* [Listed records]:
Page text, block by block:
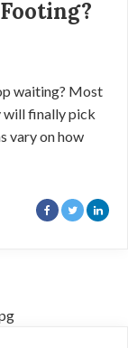
waiting? Most
will finally pick
vary on how
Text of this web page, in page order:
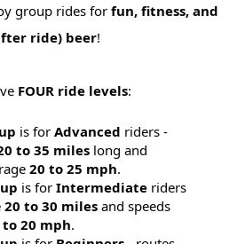
group rides forfun, fitness, and
ride) beer!
FOUR ride levels:
is forAdvanced riders -
to 35 miles long and
20 to 25 mph.
is forIntermediate riders
20 to 30 miles and speeds
to 20 mph.
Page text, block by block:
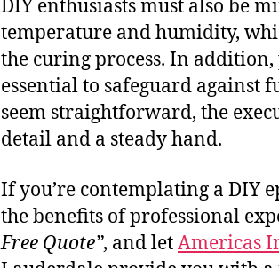
DIY enthusiasts must also be
temperature and humidity,
the curing process. In
essential to safeguard against
seem straightforward, the
detail and a steady hand.
If you’re contemplating a DIY
the benefits of professional
Free Quote”, and letAmericas

* [What to work on]: Retype everything in the material word for word, minus pictures.

* [Task result]:
Page text, block by block:
waiting? Most
will finally pick
vary on how
Text of this web page, in page order:
group rides forfun, fitness, and
ride) beer!
FOUR ride levels:
is forAdvanced riders -
to 35 miles long and
20 to 25 mph.
is forIntermediate riders
20 to 30 miles and speeds
to 20 mph.
Page text, block by block:
DIY enthusiasts must also be
temperature and humidity,
the curing process. In
essential to safeguard against
seem straightforward, the
detail and a steady hand.
If you’re contemplating a DIY
the benefits of professional
Free Quote”, and letAmericas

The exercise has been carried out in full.